= Beginning of Section =
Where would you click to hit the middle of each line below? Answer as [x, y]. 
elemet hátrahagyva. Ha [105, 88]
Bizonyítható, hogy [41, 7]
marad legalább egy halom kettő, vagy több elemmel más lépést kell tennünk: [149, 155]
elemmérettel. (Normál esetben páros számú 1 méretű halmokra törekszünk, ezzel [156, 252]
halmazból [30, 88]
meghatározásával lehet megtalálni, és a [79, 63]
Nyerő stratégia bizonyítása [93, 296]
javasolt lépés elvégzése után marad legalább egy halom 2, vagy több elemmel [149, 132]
= End of Section =
▶ [WHAT IS REQUIRED] Each entry in the listing is to be output exactly as given.

▶ [TASK RESULT]
Where would you click to hit the middle of each line below? Answer as [x, y]. 
elemet hátrahagyva. Ha [105, 88]
Bizonyítható, hogy [41, 7]
marad legalább egy halom kettő, vagy több elemmel más lépést kell tennünk: [149, 155]
elemmérettel. (Normál esetben páros számú 1 méretű halmokra törekszünk, ezzel [156, 252]
halmazból [30, 88]
meghatározásával lehet megtalálni, és a [79, 63]
Nyerő stratégia bizonyítása [93, 296]
javasolt lépés elvégzése után marad legalább egy halom 2, vagy több elemmel [149, 132]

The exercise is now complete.